In a proof-of-concept study, published in Nature Biomedical Engineering, we have demonstrated the utility of personalized computational atrial modeling to guide ablation of persistent AF (psAF). This novel technology (termed OPTIMA, OPtimal Target Identification via Modeling of Arrhythmogenesis) is based on non-invasive patient-specific anatomic and tissue data from late gadolinium enhancement cardiac MRI (LGE-CMR) and simulation of cardiac electrical function to personalized ablation targets for psAF patients.

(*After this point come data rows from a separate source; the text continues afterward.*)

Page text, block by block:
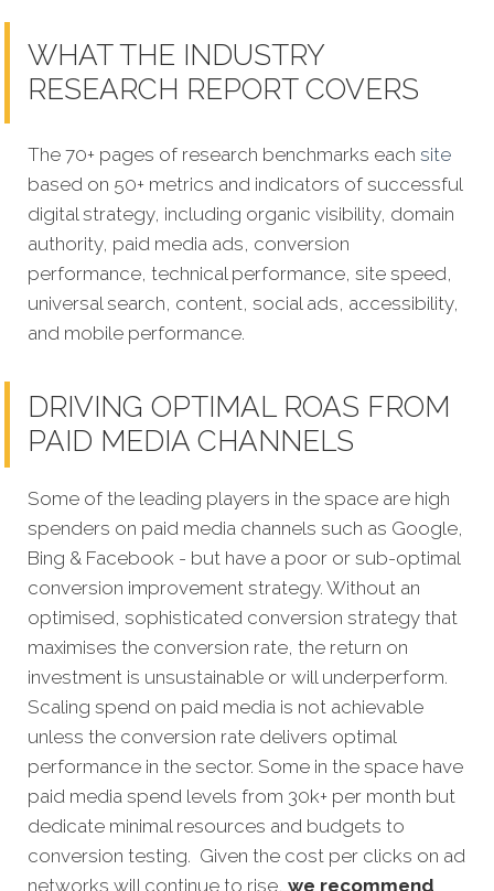
WHAT THE INDUSTRY
RESEARCH REPORT COVERS
The 70+ pages of research benchmarks each site
based on 50+ metrics and indicators of successful
digital strategy, including organic visibility, domain
authority, paid media ads, conversion
performance, technical performance, site speed,
universal search, content, social ads, accessibility,
and mobile performance.
DRIVING OPTIMAL ROAS FROM
PAID MEDIA CHANNELS
Some of the leading players in the space are high
spenders on paid media channels such as Google,
Bing & Facebook - but have a poor or sub-optimal
conversion improvement strategy. Without an
optimised, sophisticated conversion strategy that
maximises the conversion rate, the return on
investment is unsustainable or will underperform.
Scaling spend on paid media is not achievable
unless the conversion rate delivers optimal
performance in the sector. Some in the space have
paid media spend levels from 30k+ per month but
dedicate minimal resources and budgets to
conversion testing. Given the cost per clicks on ad
networks will continue to rise, we recommend

We now have FDA-approval for a 160-patient randomized clinical trial to demonstrate the utility of OPTIMA in patients with persistent atrial fibrillation and fibrosis. The approach is termed OPTIMA. The PIs are Drs. Trayanova, Calkins, and Spraag.
Current risk stratification criteria are inadequate in identifying patients with hypertrophic cardiomyopathy (HCM) at risk for ventricular tachycardia (VT) and in need of an implantable cardioverter defibrillator (ICD). Our personalized virtual heart technology incorporates a fusion of contrast-enhanced LGE-MRI and post-contrast T1 mapping to reconstruct the fibrotic remodeling that occurs in HCM. In silico rapid pacing is used to assess VT inducibility which may improve the identification of patients with HCM in need of an ICD.